**What you are asked to do**.
Print, exactly as they appear in the listing below, the lines from the line with "There are some" to the line with "are expected to", with both end lines kept.

**Exercise input**.
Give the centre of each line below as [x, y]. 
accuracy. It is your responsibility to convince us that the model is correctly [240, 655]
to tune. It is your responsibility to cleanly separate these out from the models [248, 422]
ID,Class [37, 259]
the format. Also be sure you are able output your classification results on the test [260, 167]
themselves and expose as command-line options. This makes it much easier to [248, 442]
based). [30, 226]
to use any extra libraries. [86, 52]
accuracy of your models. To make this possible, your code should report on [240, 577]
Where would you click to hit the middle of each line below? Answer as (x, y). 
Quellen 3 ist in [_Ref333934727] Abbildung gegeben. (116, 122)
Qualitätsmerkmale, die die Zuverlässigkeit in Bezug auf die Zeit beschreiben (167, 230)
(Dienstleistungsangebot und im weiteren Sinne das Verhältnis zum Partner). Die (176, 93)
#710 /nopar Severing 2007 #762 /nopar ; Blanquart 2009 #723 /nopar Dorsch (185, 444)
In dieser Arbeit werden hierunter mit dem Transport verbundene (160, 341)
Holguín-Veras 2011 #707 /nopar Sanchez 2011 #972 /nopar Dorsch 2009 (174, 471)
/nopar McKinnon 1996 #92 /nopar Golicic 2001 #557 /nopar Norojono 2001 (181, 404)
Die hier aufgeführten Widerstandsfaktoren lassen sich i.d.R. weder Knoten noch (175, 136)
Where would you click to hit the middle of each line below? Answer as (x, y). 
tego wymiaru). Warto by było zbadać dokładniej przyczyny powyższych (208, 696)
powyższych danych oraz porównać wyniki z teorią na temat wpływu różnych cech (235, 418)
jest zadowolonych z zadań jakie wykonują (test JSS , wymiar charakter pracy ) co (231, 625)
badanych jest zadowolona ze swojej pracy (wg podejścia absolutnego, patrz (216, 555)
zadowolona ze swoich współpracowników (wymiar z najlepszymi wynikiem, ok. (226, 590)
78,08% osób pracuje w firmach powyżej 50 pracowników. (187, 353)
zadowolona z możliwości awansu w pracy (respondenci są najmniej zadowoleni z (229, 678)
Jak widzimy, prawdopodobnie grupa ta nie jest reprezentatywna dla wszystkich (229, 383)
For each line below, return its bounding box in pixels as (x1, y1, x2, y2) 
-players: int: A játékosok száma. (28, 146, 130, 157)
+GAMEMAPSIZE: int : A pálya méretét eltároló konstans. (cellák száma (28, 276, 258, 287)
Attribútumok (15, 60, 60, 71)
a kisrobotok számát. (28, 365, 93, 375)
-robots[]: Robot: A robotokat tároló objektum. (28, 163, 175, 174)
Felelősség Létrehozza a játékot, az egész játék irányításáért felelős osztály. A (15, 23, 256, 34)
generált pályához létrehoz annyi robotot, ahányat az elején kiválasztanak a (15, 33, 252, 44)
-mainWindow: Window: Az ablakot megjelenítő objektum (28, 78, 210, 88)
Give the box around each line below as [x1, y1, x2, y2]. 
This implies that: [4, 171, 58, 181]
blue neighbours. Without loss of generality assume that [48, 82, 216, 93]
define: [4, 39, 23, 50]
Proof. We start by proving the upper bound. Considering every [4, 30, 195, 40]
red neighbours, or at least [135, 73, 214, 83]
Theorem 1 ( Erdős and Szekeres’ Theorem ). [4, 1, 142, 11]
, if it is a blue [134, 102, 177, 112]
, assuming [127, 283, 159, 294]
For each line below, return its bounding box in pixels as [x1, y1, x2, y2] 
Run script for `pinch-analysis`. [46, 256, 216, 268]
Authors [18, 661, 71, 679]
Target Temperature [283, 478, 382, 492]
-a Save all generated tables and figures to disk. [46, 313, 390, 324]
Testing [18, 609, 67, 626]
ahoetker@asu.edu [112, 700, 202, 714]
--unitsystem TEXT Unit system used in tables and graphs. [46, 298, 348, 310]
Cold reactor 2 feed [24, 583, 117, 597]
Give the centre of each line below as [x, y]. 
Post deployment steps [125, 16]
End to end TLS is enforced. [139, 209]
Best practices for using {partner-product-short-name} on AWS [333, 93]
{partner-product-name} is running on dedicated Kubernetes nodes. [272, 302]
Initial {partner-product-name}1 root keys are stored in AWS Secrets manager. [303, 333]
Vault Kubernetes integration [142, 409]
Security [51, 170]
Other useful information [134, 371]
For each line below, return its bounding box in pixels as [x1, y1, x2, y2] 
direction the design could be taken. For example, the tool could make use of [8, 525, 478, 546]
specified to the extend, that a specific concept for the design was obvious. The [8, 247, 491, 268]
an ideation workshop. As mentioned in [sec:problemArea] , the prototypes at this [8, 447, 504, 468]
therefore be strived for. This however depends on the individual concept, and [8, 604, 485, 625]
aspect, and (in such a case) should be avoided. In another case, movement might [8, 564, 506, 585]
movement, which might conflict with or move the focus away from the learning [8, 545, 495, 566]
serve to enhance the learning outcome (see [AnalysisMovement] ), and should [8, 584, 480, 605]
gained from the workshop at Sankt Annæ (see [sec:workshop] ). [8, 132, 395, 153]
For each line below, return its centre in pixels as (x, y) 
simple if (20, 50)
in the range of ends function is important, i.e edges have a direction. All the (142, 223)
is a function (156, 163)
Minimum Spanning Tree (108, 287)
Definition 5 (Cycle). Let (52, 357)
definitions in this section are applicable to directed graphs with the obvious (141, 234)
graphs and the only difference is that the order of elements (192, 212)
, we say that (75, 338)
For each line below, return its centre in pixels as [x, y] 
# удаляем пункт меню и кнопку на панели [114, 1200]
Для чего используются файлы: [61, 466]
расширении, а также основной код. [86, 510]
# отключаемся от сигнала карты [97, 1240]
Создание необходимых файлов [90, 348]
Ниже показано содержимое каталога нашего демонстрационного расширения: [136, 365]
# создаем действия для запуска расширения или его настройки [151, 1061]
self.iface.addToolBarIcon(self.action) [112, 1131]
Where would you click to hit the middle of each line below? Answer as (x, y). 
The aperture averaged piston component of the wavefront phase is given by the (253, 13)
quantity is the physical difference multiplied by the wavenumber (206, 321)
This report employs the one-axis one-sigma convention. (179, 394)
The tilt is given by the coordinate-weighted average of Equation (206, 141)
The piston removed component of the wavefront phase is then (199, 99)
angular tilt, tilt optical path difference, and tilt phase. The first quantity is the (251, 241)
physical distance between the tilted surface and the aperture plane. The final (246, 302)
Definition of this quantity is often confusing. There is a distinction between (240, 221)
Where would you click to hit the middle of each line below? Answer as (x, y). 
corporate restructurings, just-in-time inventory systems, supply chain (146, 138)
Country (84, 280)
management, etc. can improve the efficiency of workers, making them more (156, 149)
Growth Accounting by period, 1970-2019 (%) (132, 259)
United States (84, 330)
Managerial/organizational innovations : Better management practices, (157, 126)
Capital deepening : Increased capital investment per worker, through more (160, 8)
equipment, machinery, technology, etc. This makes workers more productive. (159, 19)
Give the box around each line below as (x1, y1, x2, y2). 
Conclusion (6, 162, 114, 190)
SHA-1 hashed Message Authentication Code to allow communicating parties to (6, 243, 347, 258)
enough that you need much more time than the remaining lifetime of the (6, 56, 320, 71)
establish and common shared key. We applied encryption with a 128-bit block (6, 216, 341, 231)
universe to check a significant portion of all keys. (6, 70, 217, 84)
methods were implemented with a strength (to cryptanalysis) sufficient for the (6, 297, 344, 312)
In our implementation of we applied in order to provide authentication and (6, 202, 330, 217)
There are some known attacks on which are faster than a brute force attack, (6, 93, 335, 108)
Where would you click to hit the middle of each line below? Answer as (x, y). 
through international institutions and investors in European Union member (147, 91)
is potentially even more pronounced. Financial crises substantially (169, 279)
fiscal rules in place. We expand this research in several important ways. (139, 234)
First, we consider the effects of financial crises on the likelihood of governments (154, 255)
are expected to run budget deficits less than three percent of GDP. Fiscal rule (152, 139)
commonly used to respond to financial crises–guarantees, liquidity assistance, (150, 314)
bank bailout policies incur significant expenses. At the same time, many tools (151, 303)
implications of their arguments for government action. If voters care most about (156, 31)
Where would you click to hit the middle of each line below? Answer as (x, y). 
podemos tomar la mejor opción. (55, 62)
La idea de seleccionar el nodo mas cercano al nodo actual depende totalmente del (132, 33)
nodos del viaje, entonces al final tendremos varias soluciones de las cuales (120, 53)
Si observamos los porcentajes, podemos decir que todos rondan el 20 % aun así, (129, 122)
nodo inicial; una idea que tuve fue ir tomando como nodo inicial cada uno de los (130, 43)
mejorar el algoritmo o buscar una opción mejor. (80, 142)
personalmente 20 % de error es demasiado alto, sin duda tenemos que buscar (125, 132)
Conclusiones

**Response to the task**.
There are some known attacks on which are faster than a brute force attack, (6, 93, 335, 108)
Where would you click to hit the middle of each line below? Answer as (x, y). 
through international institutions and investors in European Union member (147, 91)
is potentially even more pronounced. Financial crises substantially (169, 279)
fiscal rules in place. We expand this research in several important ways. (139, 234)
First, we consider the effects of financial crises on the likelihood of governments (154, 255)
are expected to run budget deficits less than three percent of GDP. Fiscal rule (152, 139)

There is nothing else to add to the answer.